**** Data to use ****
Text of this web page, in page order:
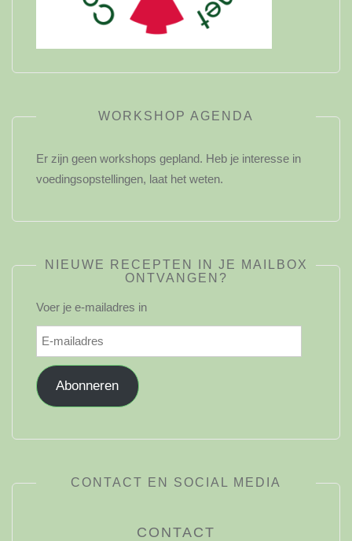
WORKSHOP AGENDA
Er zijn geen workshops gepland. Heb je interesse in
voedingsopstellingen, laat het weten.
NIEUWE RECEPTEN IN JE MAILBOX
ONTVANGEN?
Voer je e-mailadres in
E-
mailadres
Abonneren
CONTACT EN SOCIAL MEDIA
CONTACT
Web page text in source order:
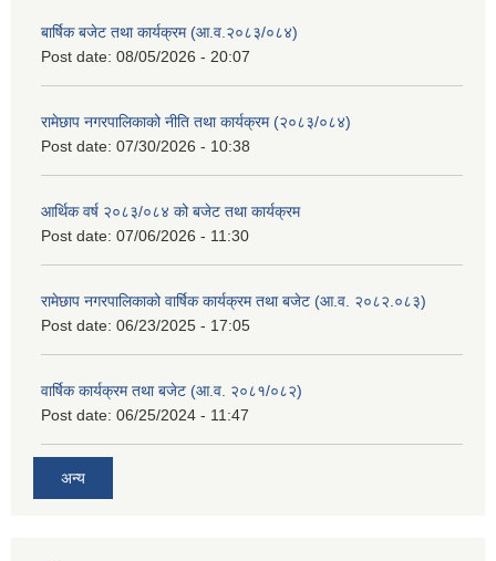
बार्षिक बजेट तथा कार्यक्रम (आ.व.२०८३/०८४)
Post date: 08/05/2026 - 20:07
रामेछाप नगरपालिकाको नीति तथा कार्यक्रम (२०८३/०८४)
Post date: 07/30/2026 - 10:38
आर्थिक वर्ष २०८३/०८४ को बजेट तथा कार्यक्रम
Post date: 07/06/2026 - 11:30
रामेछाप नगरपालिकाको वार्षिक कार्यक्रम तथा बजेट (आ.व. २०८२.०८३)
Post date: 06/23/2025 - 17:05
वार्षिक कार्यक्रम तथा बजेट (आ.व. २०८१/०८२)
Post date: 06/25/2024 - 11:47
अन्य
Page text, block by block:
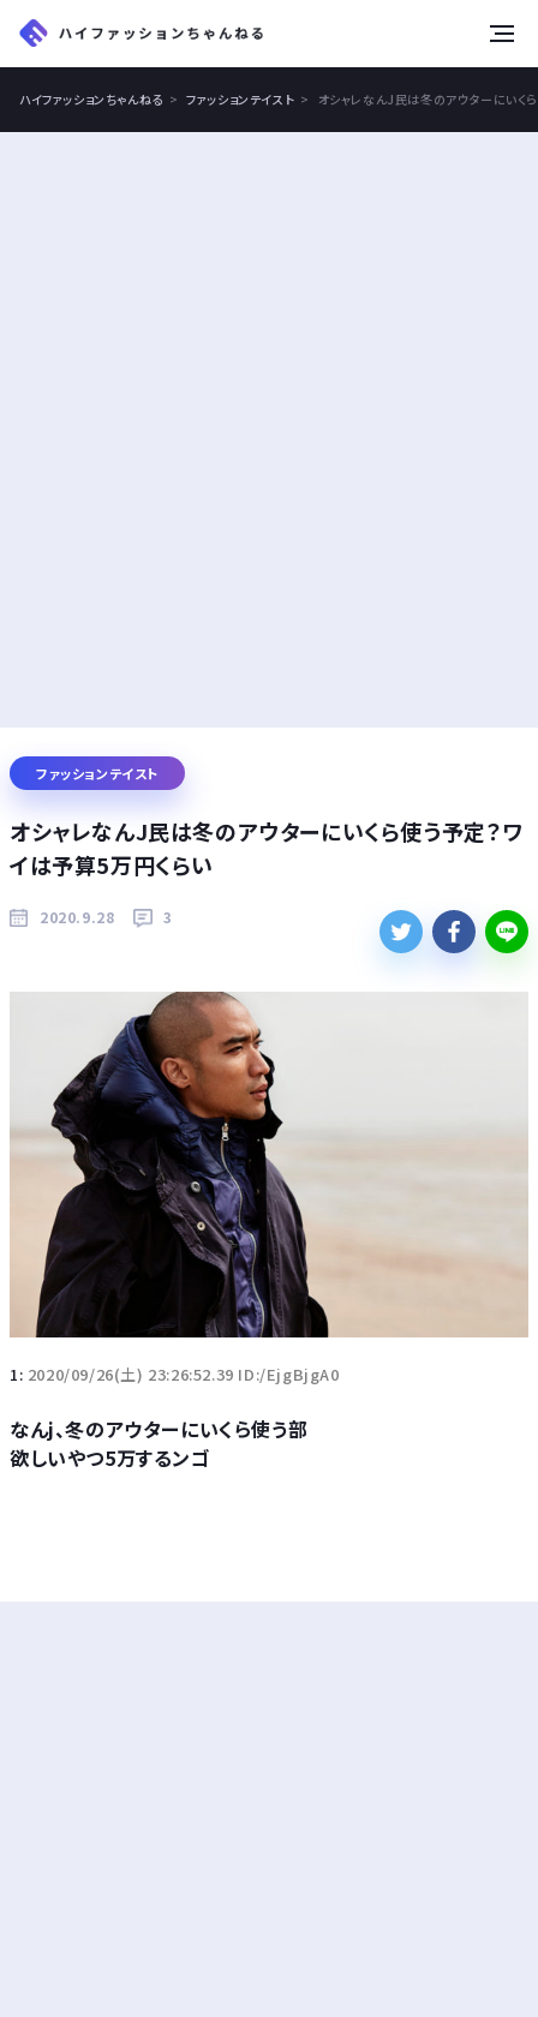
ハイファッションちゃんねる ファッションテイスト オシャレなんJ民は冬のアウターにいく
ファッションテイスト
オシャレなんJ民は冬のアウターにいくら使う予定？ワ
イは予算5万円くらい
2020.9.28 3
1: 2020/09/26(土) 23:26:52.39 ID:/EjgBjgA0
なんj、冬のアウターにいくら使う部
欲しいやつ5万するンゴ
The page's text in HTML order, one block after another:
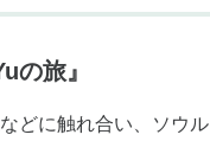
旅』
どに触れ合い、ソウル
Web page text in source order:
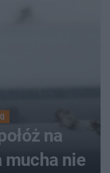
na
mucha nie
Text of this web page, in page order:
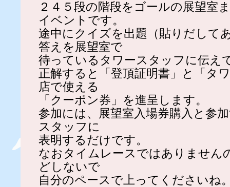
****
== Exercise description ==
Retype the listing exactly. Skip every picture.

== Worked solution ==
Text of this web page, in page order:
WORKSHOP AGENDA
Er zijn geen workshops gepland. Heb je interesse in
voedingsopstellingen, laat het weten.
NIEUWE RECEPTEN IN JE MAILBOX
ONTVANGEN?
Voer je e-mailadres in
E-
mailadres
Abonneren
CONTACT EN SOCIAL MEDIA
CONTACT
Web page text in source order:
बार्षिक बजेट तथा कार्यक्रम (आ.व.२०८३/०८४)
Post date: 08/05/2026 - 20:07
रामेछाप नगरपालिकाको नीति तथा कार्यक्रम (२०८३/०८४)
Post date: 07/30/2026 - 10:38
आर्थिक वर्ष २०८३/०८४ को बजेट तथा कार्यक्रम
Post date: 07/06/2026 - 11:30
रामेछाप नगरपालिकाको वार्षिक कार्यक्रम तथा बजेट (आ.व. २०८२.०८३)
Post date: 06/23/2025 - 17:05
वार्षिक कार्यक्रम तथा बजेट (आ.व. २०८१/०८२)
Post date: 06/25/2024 - 11:47
अन्य
Page text, block by block:
ハイファッションちゃんねる ファッションテイスト オシャレなんJ民は冬のアウターにいく
ファッションテイスト
オシャレなんJ民は冬のアウターにいくら使う予定？ワ
イは予算5万円くらい
2020.9.28 3
1: 2020/09/26(土) 23:26:52.39 ID:/EjgBjgA0
なんj、冬のアウターにいくら使う部
欲しいやつ5万するンゴ
The page's text in HTML order, one block after another:
旅』
どに触れ合い、ソウル
Web page text in source order:
na
mucha nie
Text of this web page, in page order:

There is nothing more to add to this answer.